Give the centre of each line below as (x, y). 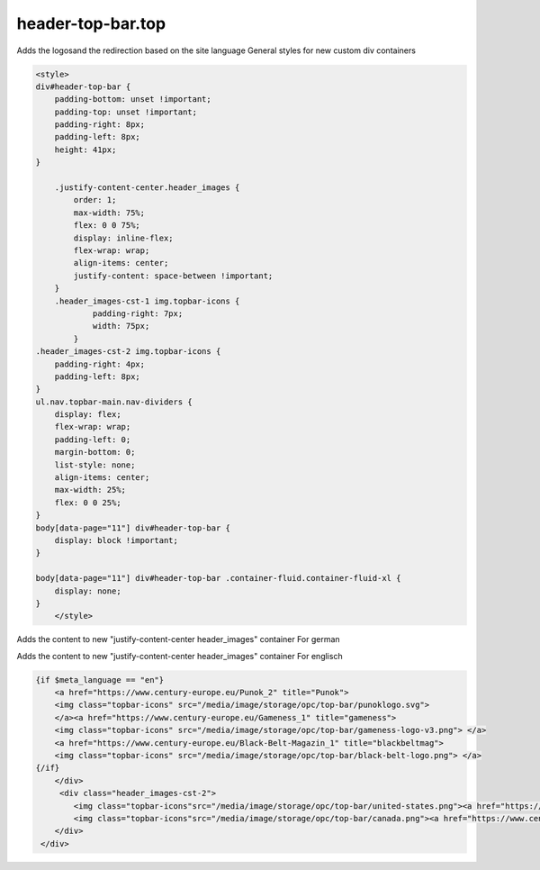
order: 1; (95, 200)
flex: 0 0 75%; (107, 226)
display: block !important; (117, 540)
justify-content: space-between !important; (173, 276)
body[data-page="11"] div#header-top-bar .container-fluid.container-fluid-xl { (218, 578)
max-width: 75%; (109, 213)
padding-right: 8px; (100, 125)
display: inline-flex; (124, 238)

======

What you are asked to do
Show all lines in the preceding material that have "display" in them.

Finished task
display: block !important; (117, 540)
display: inline-flex; (124, 238)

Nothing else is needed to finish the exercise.